Transcribe every entry exactly, leaving out any pictures.

▶ [Data to process]:

_ _ _ _

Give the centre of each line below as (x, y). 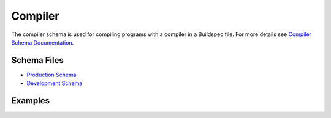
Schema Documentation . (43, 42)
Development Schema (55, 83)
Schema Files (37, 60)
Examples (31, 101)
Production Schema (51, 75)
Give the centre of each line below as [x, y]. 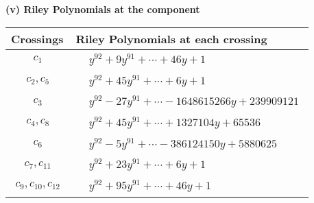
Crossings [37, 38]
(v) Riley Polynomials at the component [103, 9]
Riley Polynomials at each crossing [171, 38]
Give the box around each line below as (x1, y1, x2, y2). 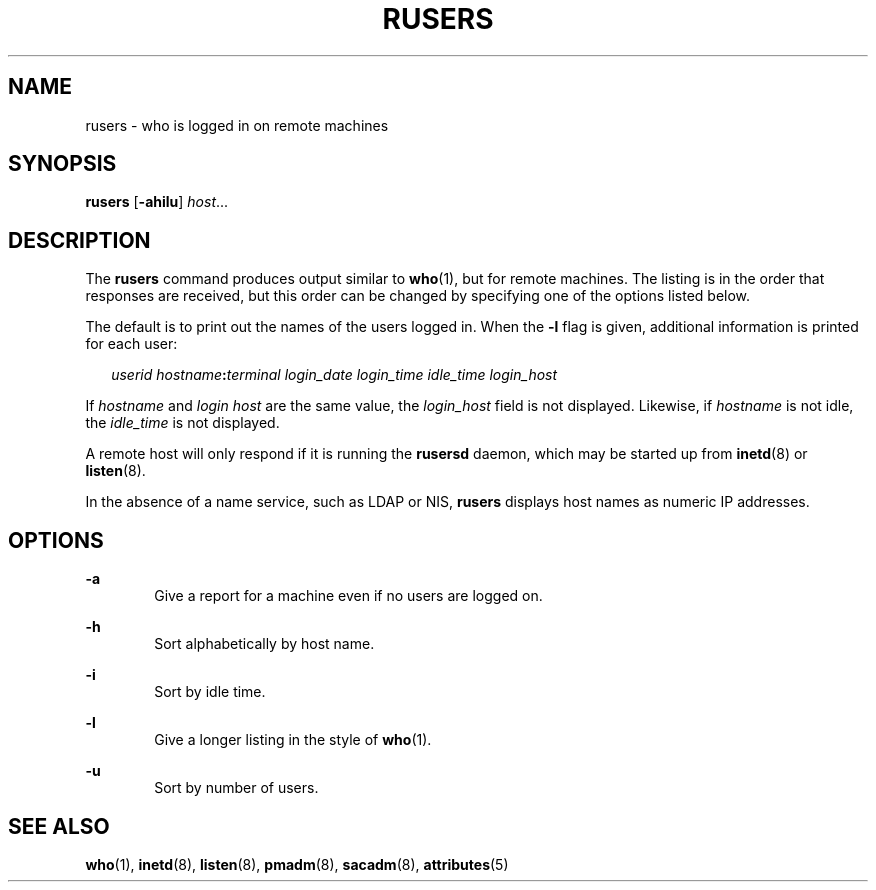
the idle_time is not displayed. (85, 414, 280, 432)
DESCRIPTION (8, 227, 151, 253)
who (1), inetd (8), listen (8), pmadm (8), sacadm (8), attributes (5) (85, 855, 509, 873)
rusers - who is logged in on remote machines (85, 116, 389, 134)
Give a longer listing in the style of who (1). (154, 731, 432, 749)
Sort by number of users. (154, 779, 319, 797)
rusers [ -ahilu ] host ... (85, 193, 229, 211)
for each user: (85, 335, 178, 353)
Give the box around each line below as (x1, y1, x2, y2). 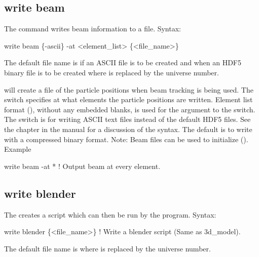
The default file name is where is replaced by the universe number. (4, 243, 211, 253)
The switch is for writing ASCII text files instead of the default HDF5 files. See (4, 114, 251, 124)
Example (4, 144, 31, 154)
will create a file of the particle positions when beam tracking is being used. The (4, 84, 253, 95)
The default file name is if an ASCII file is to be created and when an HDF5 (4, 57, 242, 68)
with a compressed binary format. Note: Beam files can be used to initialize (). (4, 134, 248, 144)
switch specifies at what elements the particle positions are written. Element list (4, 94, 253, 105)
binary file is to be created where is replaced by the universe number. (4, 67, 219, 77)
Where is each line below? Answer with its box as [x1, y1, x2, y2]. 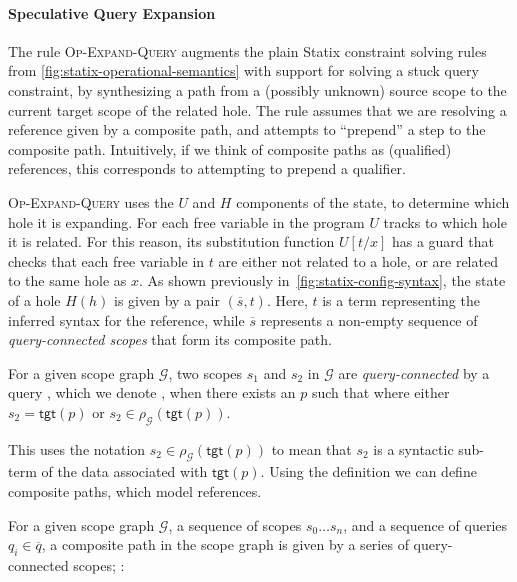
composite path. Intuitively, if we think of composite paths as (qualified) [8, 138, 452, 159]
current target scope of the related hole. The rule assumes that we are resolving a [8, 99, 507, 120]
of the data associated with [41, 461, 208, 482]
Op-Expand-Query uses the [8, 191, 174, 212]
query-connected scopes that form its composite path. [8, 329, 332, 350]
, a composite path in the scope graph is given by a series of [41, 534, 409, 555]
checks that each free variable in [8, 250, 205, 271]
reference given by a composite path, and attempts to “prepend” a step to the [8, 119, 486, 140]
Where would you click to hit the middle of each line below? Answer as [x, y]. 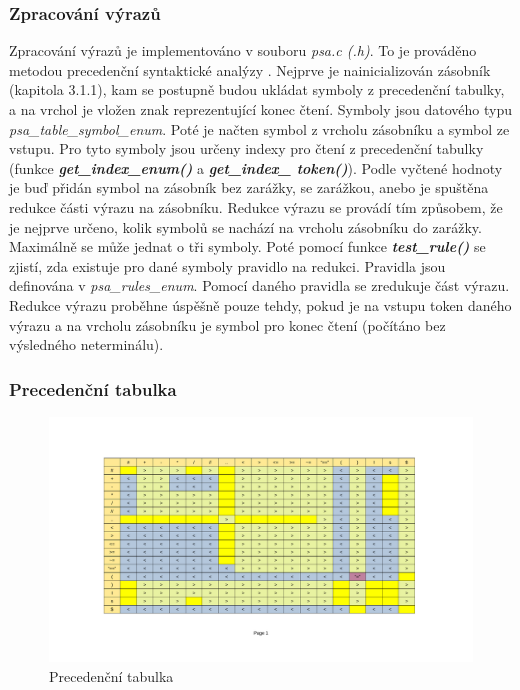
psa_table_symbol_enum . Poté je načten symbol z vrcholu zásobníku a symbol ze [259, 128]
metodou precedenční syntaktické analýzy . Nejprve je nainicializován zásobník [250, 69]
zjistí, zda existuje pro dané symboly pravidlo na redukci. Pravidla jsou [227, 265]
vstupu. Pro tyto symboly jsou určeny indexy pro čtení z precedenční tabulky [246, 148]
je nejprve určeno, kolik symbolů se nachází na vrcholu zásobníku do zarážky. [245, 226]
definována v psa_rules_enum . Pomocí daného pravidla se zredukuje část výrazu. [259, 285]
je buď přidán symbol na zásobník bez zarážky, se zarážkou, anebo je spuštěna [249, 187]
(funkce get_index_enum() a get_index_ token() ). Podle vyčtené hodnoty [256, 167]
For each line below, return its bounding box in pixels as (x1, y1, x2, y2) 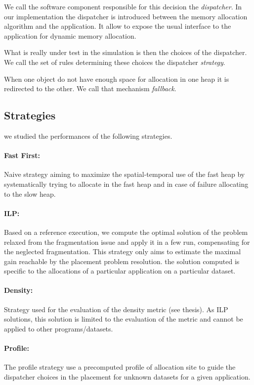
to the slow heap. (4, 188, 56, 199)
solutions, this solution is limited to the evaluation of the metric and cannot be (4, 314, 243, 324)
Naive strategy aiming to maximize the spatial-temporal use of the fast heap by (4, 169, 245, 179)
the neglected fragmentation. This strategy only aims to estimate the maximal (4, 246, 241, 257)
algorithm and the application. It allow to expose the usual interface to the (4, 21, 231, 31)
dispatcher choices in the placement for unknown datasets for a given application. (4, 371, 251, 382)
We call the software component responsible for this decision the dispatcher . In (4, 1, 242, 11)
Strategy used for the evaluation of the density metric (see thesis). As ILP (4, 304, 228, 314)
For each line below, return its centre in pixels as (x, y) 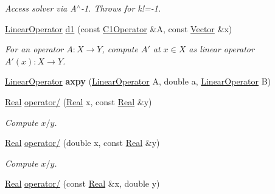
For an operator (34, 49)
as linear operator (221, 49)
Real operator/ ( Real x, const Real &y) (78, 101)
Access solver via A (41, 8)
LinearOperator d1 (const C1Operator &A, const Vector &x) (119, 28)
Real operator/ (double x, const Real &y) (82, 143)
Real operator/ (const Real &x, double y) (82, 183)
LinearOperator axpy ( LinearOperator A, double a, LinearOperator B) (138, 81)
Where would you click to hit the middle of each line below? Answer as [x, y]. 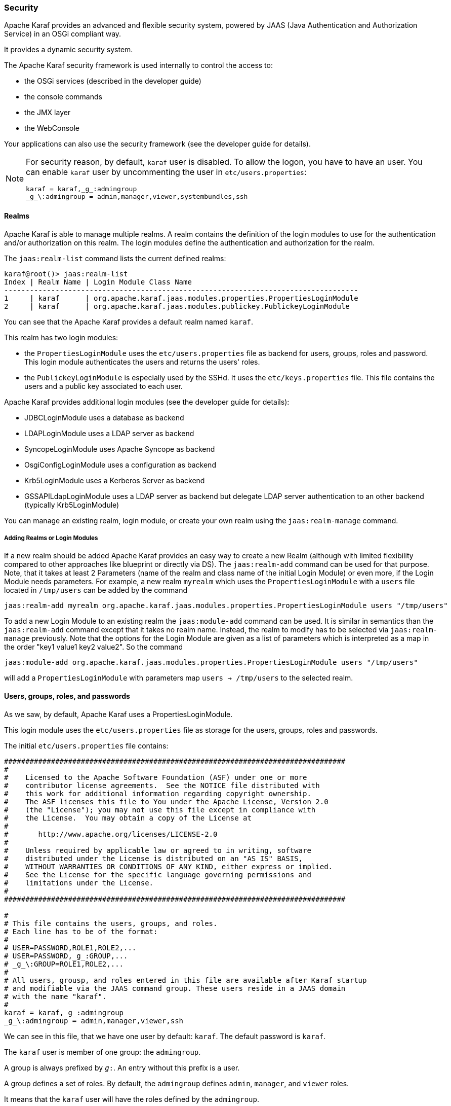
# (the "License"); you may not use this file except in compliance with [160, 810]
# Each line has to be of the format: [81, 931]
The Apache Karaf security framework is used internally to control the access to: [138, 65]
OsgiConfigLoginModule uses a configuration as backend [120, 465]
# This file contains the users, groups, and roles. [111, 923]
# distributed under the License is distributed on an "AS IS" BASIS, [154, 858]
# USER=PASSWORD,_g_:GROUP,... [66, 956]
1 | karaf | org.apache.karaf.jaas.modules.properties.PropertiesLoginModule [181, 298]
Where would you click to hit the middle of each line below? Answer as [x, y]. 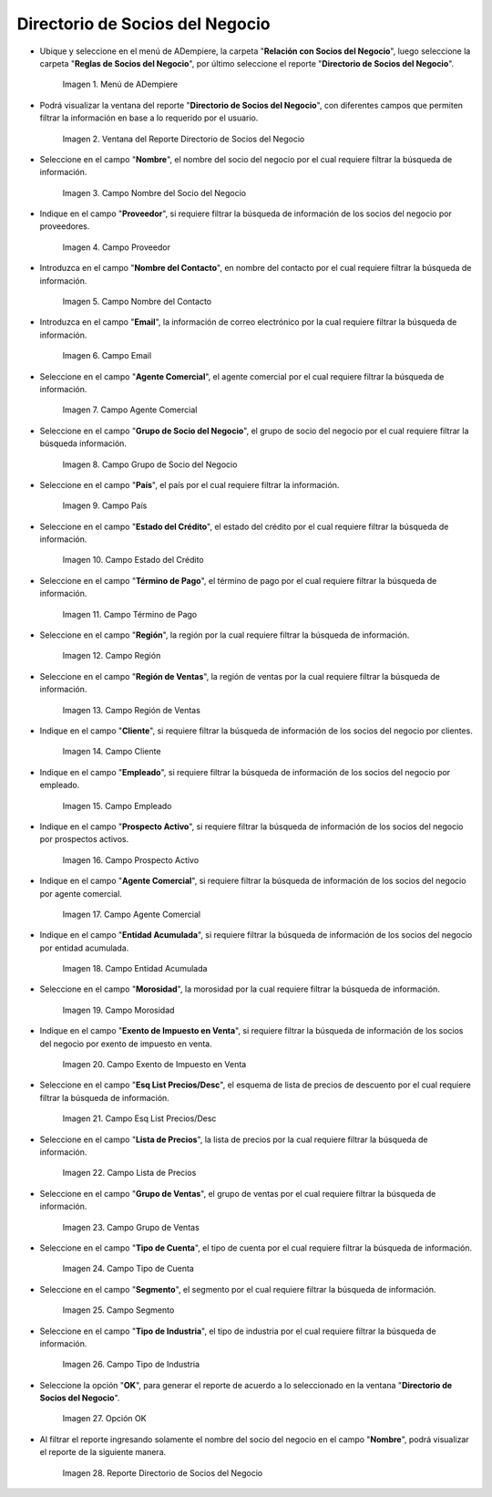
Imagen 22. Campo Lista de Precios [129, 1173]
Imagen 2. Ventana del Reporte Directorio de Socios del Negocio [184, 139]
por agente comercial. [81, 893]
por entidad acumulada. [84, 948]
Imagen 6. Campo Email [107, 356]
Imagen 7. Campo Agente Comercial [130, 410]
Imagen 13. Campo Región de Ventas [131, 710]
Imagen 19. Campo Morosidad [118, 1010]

_ _ _ _

▶ [Answer to this exercise]:
Give the centre of each line below as (x, y). 
Schema Documentation . (43, 42)
Development Schema (55, 83)
Schema Files (37, 60)
Examples (31, 101)
Production Schema (51, 75)
Give the centre of each line below as [x, y]. 
Crossings [37, 38]
(v) Riley Polynomials at the component [103, 9]
Riley Polynomials at each crossing [171, 38]
Give the box around each line below as (x1, y1, x2, y2). 
the idle_time is not displayed. (85, 414, 280, 432)
DESCRIPTION (8, 227, 151, 253)
who (1), inetd (8), listen (8), pmadm (8), sacadm (8), attributes (5) (85, 855, 509, 873)
rusers - who is logged in on remote machines (85, 116, 389, 134)
Give a longer listing in the style of who (1). (154, 731, 432, 749)
Sort by number of users. (154, 779, 319, 797)
rusers [ -ahilu ] host ... (85, 193, 229, 211)
for each user: (85, 335, 178, 353)
Give the box around each line below as (x1, y1, x2, y2). 
The default file name is where is replaced by the universe number. (4, 243, 211, 253)
The switch is for writing ASCII text files instead of the default HDF5 files. See (4, 114, 251, 124)
Example (4, 144, 31, 154)
will create a file of the particle positions when beam tracking is being used. The (4, 84, 253, 95)
The default file name is if an ASCII file is to be created and when an HDF5 (4, 57, 242, 68)
with a compressed binary format. Note: Beam files can be used to initialize (). (4, 134, 248, 144)
switch specifies at what elements the particle positions are written. Element list (4, 94, 253, 105)
binary file is to be created where is replaced by the universe number. (4, 67, 219, 77)
Where is each line below? Answer with its box as [x1, y1, x2, y2]. 
composite path. Intuitively, if we think of composite paths as (qualified) [8, 138, 452, 159]
current target scope of the related hole. The rule assumes that we are resolving a [8, 99, 507, 120]
of the data associated with [41, 461, 208, 482]
Op-Expand-Query uses the [8, 191, 174, 212]
query-connected scopes that form its composite path. [8, 329, 332, 350]
, a composite path in the scope graph is given by a series of [41, 534, 409, 555]
checks that each free variable in [8, 250, 205, 271]
reference given by a composite path, and attempts to “prepend” a step to the [8, 119, 486, 140]
Where would you click to hit the middle of each line below? Answer as [x, y]. 
psa_table_symbol_enum . Poté je načten symbol z vrcholu zásobníku a symbol ze [259, 128]
metodou precedenční syntaktické analýzy . Nejprve je nainicializován zásobník [250, 69]
zjistí, zda existuje pro dané symboly pravidlo na redukci. Pravidla jsou [227, 265]
vstupu. Pro tyto symboly jsou určeny indexy pro čtení z precedenční tabulky [246, 148]
je nejprve určeno, kolik symbolů se nachází na vrcholu zásobníku do zarážky. [245, 226]
definována v psa_rules_enum . Pomocí daného pravidla se zredukuje část výrazu. [259, 285]
je buď přidán symbol na zásobník bez zarážky, se zarážkou, anebo je spuštěna [249, 187]
(funkce get_index_enum() a get_index_ token() ). Podle vyčtené hodnoty [256, 167]
For each line below, return its bounding box in pixels as (x1, y1, x2, y2) 
to the slow heap. (4, 188, 56, 199)
solutions, this solution is limited to the evaluation of the metric and cannot be (4, 314, 243, 324)
Naive strategy aiming to maximize the spatial-temporal use of the fast heap by (4, 169, 245, 179)
the neglected fragmentation. This strategy only aims to estimate the maximal (4, 246, 241, 257)
algorithm and the application. It allow to expose the usual interface to the (4, 21, 231, 31)
dispatcher choices in the placement for unknown datasets for a given application. (4, 371, 251, 382)
We call the software component responsible for this decision the dispatcher . In (4, 1, 242, 11)
Strategy used for the evaluation of the density metric (see thesis). As ILP (4, 304, 228, 314)
For each line below, return its centre in pixels as (x, y) 
For an operator (34, 49)
as linear operator (221, 49)
Real operator/ ( Real x, const Real &y) (78, 101)
Access solver via A (41, 8)
LinearOperator d1 (const C1Operator &A, const Vector &x) (119, 28)
Real operator/ (double x, const Real &y) (82, 143)
Real operator/ (const Real &x, double y) (82, 183)
LinearOperator axpy ( LinearOperator A, double a, LinearOperator B) (138, 81)
Where would you click to hit the middle of each line below? Answer as [x, y]. 
# (the "License"); you may not use this file except in compliance with [160, 810]
# Each line has to be of the format: [81, 931]
The Apache Karaf security framework is used internally to control the access to: [138, 65]
OsgiConfigLoginModule uses a configuration as backend [120, 465]
# This file contains the users, groups, and roles. [111, 923]
# distributed under the License is distributed on an "AS IS" BASIS, [154, 858]
# USER=PASSWORD,_g_:GROUP,... [66, 956]
1 | karaf | org.apache.karaf.jaas.modules.properties.PropertiesLoginModule [181, 298]
Where would you click to hit the middle of each line below? Answer as [x, y]. 
Imagen 22. Campo Lista de Precios [129, 1173]
Imagen 2. Ventana del Reporte Directorio de Socios del Negocio [184, 139]
por agente comercial. [81, 893]
por entidad acumulada. [84, 948]
Imagen 6. Campo Email [107, 356]
Imagen 7. Campo Agente Comercial [130, 410]
Imagen 13. Campo Región de Ventas [131, 710]
Imagen 19. Campo Morosidad [118, 1010]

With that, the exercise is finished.